• [SOURCE INFORMATION]:

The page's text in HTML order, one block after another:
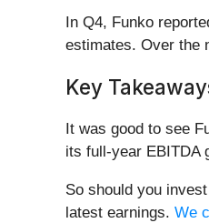
In Q4, Funko
estimates. Over the
Key
It was good to see
its full-year EBITDA
So should you
latest earnings. We
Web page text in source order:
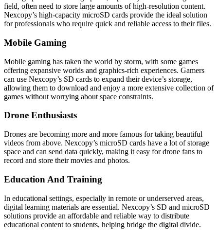
field, often need to store large amounts of high-resolution content.
Nexcopy’s high-capacity microSD cards provide the ideal solution
for professionals who require quick and reliable access to their files.
Mobile Gaming
Mobile gaming has taken the world by storm, with some games
offering expansive worlds and graphics-rich experiences. Gamers
can use Nexcopy’s SD cards to expand their device’s storage,
allowing them to download and enjoy a more extensive collection of
games without worrying about space constraints.
Drone Enthusiasts
Drones are becoming more and more famous for taking beautiful
videos from above. Nexcopy’s microSD cards have a lot of storage
space and can send data quickly, making it easy for drone fans to
record and store their movies and photos.
Education And Training
In educational settings, especially in remote or underserved areas,
digital learning materials are essential. Nexcopy’s SD and microSD
solutions provide an affordable and reliable way to distribute
educational content to students, helping bridge the digital divide.
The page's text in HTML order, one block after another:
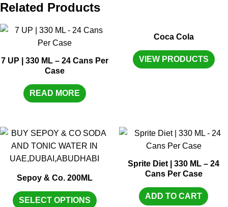
Related Products
7 UP | 330 ML – 24 Cans Per
Case
READ MORE
Coca Cola
VIEW PRODUCTS
Sepoy & Co. 200ML
SELECT OPTIONS
Sprite Diet | 330 ML – 24
Cans Per Case
ADD TO CART
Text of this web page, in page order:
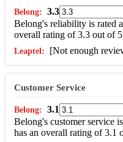
3.3
Belong's reliability is rated
overall rating of 3.3 out of
[Not enough
Customer Service
3.1
Belong's customer service
has an overall rating of 3.1
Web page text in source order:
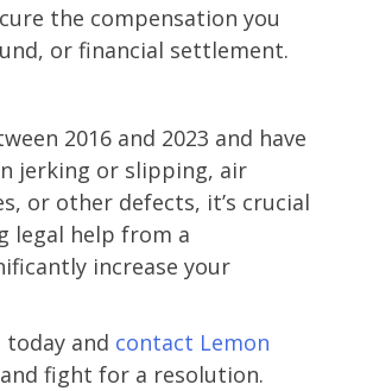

• [GOAL OF THE EXERCISE]:
Could you set down exactly, and only, the lines from the line containing "Text of this" through the last line of the records, both included, without the pictures?

• [TASK SOLUTION]:
Text of this web page, in page order:
3.3
Belong's reliability is rated
overall rating of 3.3 out of
[Not enough
Customer Service
3.1
Belong's customer service
has an overall rating of 3.1
Web page text in source order:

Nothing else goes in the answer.